INSTRUCTIONS TO FOLLOW
Only these lines of the data below are wanted: the one with "following groups: (18, 1052, 91, 1064)", the one with "Copying Attributes (18, 2345, 114, 2359)", and any lines between them, each repeated exactly.

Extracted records
==================================================

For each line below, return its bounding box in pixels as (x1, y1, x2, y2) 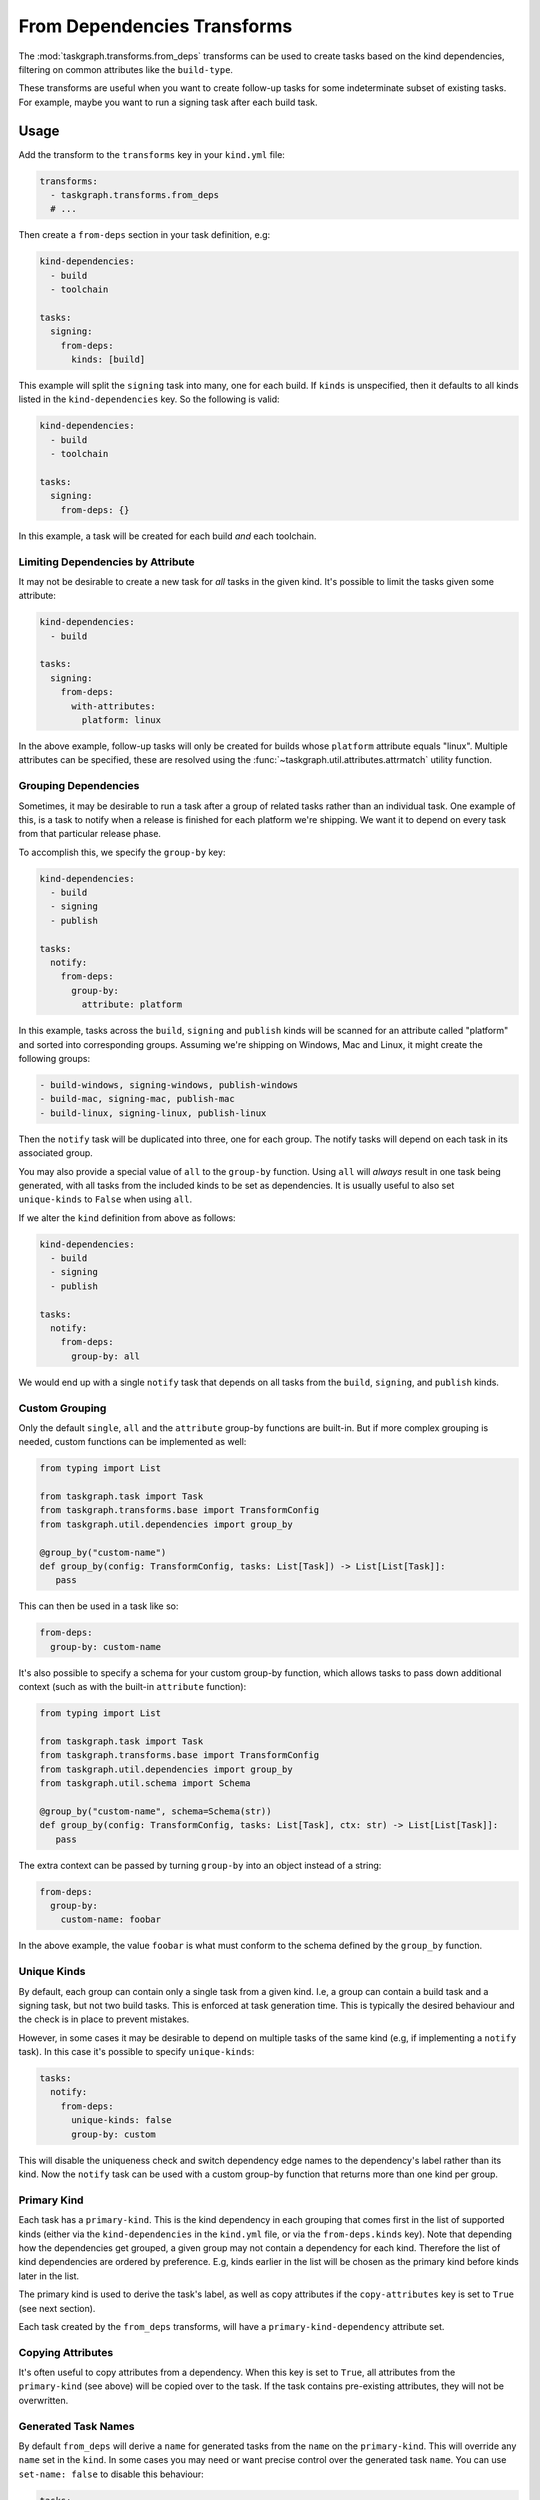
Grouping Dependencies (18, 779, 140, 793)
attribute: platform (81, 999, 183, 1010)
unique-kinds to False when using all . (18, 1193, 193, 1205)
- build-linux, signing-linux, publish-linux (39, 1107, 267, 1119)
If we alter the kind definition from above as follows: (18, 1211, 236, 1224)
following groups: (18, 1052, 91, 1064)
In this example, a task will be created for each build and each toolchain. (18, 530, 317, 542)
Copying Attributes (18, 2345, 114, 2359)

==================================================

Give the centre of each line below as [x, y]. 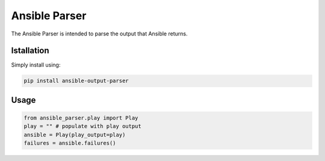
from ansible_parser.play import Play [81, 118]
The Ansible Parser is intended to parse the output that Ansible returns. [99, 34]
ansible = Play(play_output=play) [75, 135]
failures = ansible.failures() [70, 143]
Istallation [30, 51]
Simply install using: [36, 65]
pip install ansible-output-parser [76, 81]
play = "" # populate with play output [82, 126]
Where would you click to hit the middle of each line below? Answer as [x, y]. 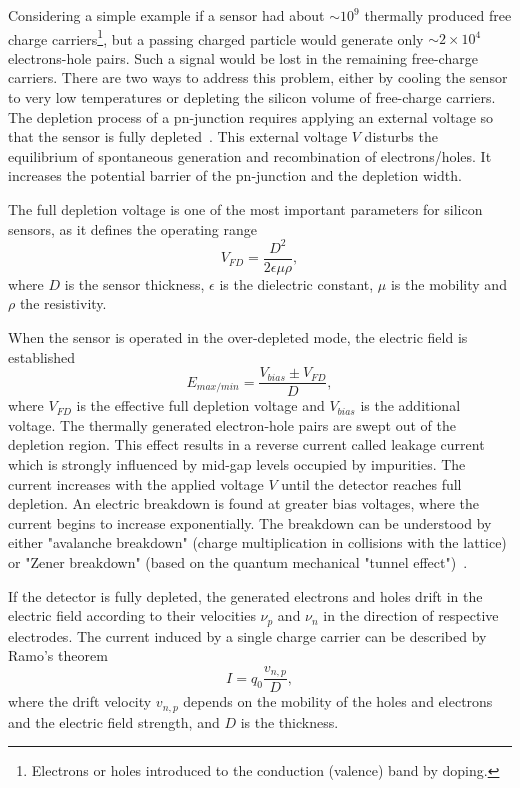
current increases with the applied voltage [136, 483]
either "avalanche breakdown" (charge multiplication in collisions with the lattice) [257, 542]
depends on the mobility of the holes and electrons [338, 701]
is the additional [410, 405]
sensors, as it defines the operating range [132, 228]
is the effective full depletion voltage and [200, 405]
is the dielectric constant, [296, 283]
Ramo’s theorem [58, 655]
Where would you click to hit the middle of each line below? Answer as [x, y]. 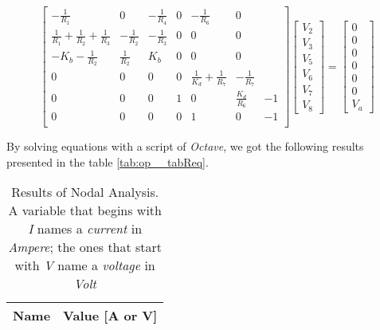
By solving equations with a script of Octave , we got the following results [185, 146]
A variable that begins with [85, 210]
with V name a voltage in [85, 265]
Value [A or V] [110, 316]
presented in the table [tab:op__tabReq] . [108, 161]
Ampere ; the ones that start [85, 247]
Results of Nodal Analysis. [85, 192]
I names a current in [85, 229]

==================================================

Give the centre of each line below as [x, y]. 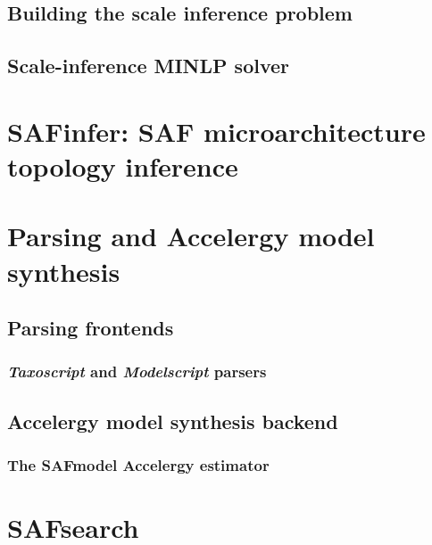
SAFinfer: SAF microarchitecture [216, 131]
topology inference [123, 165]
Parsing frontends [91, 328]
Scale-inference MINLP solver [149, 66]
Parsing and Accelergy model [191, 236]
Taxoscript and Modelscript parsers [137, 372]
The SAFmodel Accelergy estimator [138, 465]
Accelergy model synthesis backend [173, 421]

==================================================

ANSWER TO THIS EXERCISE
following groups: (18, 1052, 91, 1064)
In this example, a task will be created for each build and each toolchain. (18, 530, 317, 542)
Copying Attributes (18, 2345, 114, 2359)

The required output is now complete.